On Bilbao and Bielsa

Written by  //  March 16, 2012  //  Sport  //  1 Comment

Years ago when I was making a mental list of football stadiums that I’d one day like to visit, San Mamés featured somewhere near the top. Quite conceivably, when—and if—I get a chance to go to Bilbao, Athletic may have moved to the newer San Mamés Barria, which is presently under construction. But yesterday, watching Athletic rip Manchester United to shreds served both as a timely reminder of the beauty of the old, creaky stadium, and of the club’s incredible and quaint philosophy. Even though, I was stuck at a café in the upper west of Manhattan, watching the game on mute, an often-irritating experience, I could almost sense the atmosphere at the stadium they call The Cathedral—40,000 all dressed in magnificent red and white stripes partaking in an experience of religious intensity.

Athletic is a quirky club—they still only play with Basque players, even though the qualification as Sid Lowe has explained is now more flexible. To recognize the club’s ethos, it is important to briefly delve on its history, and to note that the Basque country was the first in Spain to be consumed by industrial development. As a result, Bilbao had an extensive relationship with Britain that saw a number of miners and shipbuilders from Sunderland and Southampton working there, and playing football in their spare time.

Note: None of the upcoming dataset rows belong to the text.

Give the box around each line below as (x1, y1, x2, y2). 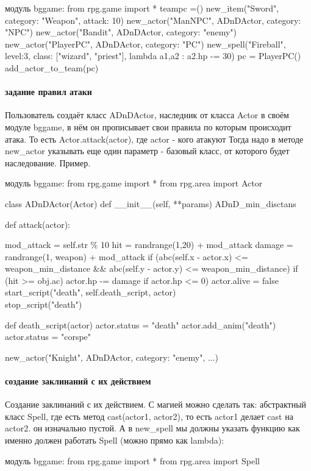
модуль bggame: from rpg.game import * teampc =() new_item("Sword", (5, 2, 279, 14)
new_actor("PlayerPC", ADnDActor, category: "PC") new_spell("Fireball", (5, 37, 286, 50)
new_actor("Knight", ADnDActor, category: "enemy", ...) (5, 350, 219, 363)
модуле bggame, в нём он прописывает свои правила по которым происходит (5, 120, 291, 133)
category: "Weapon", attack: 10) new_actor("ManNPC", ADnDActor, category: (5, 13, 301, 26)
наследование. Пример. (5, 156, 91, 169)
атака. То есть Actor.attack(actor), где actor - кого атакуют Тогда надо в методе (5, 132, 304, 145)
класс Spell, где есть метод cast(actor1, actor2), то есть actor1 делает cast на (5, 409, 293, 422)
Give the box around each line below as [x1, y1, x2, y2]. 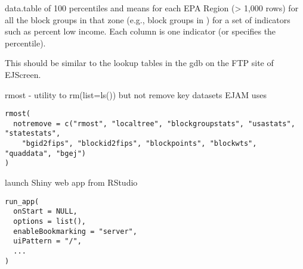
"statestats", [5, 129, 61, 138]
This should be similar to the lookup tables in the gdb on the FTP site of [5, 57, 274, 69]
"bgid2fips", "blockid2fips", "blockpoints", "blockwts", [21, 139, 257, 148]
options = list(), [13, 217, 86, 226]
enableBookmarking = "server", [13, 227, 137, 236]
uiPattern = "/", [13, 237, 82, 246]
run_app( [5, 197, 39, 206]
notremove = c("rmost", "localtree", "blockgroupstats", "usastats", [13, 119, 295, 128]
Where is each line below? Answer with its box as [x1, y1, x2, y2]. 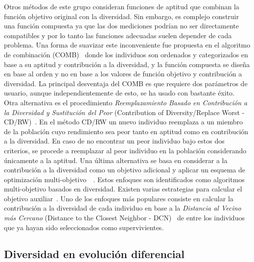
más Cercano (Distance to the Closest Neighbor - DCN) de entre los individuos [4, 213, 245, 223]
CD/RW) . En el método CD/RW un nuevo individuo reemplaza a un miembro [4, 117, 243, 127]
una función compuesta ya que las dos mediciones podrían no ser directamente [4, 21, 239, 31]
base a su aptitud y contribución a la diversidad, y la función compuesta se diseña [4, 59, 250, 69]
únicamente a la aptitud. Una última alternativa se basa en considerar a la [4, 155, 228, 165]
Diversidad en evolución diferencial [4, 246, 185, 261]
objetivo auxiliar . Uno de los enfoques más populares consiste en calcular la [4, 193, 233, 203]
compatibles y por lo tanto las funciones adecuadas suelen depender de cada [4, 30, 232, 40]
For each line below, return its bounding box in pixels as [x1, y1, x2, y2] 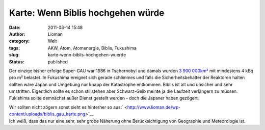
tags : [9, 45, 20, 51]
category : [9, 38, 30, 44]
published [48, 59, 68, 65]
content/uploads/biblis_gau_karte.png [9, 111, 86, 117]
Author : [9, 31, 26, 37]
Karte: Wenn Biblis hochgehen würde [9, 7, 164, 18]
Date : [9, 25, 21, 30]
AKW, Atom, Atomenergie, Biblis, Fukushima [48, 45, 137, 51]
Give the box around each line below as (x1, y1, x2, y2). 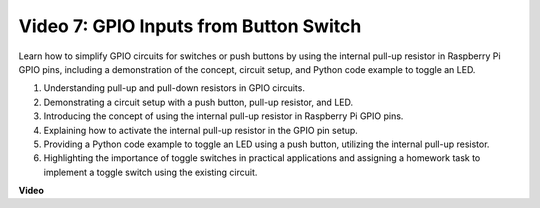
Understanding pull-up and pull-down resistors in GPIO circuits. (43, 82, 305, 94)
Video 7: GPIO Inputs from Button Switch (18, 15, 362, 37)
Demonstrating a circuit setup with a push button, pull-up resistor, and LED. (43, 96, 354, 108)
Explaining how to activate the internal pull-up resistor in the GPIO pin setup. (43, 124, 359, 136)
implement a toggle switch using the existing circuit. (43, 166, 258, 178)
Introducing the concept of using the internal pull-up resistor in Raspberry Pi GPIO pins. (43, 110, 404, 122)

Soon Bilbaínos who were returning from periods of study in England challenged the Brits to games, leading to the formation of two football clubs: Bilbao FC, and Athletic Bilbao. Although the former dissolved slowly, Athletic Bilbao rose in strength, winning four King’s Cups it its first decade, even as PNV, the political party representing Basque nationalism rose in power. The party’s potency was rooted in the smaller businessmen in Bilbao, the same group that made up Athletic’s membership. In 1913, San Mamés was opened; the ideological belief of La Cantera—the “unwritten” restriction that sees Bilbao use only Basque players—was established and the idea of the “Basque” club was born.[1]

But although the club shred its Englishness, in adopting La Cantera, its style of football was for many years linked to the indelible marks laid down by Fred Pentland, its English coach in the 20s and early 30s. As Jonathan Wilson remarked in a piece for the Guardian, Pentland “instituted a direct approach, favoring a robust, ‘English-style’ center-forward, a tradition that endures in the shape of Fernando Llorente, a remarkable combination of finesse and muscularity.”

It’s easy, though, to be pessimistic about Athletic’s commitment to using only Basque players and to see the restriction in the choice of the squad as a pitfall, because the policy also serves as a positive in that it gives the club a clear identity, and its players a defined cause to play for. In all its existence, even though Athletic have only had sporadic success, and haven’t won a trophy in 28 years, the club has never been relegated from Spain’s top division—a truly extraordinary achievement. Last season, continuing in its time-honored style, powered by Llorente’s physical prowess under Joaquín Caparrós’s management, Bilbao finished sixth and qualified for the Europa League. But after Jose Urrutia, a former Bilbao midfielder had won the club’s presidential election, Caparrós was replaced in the summer by the enigmatic Argentine, Marcelo Bielsa.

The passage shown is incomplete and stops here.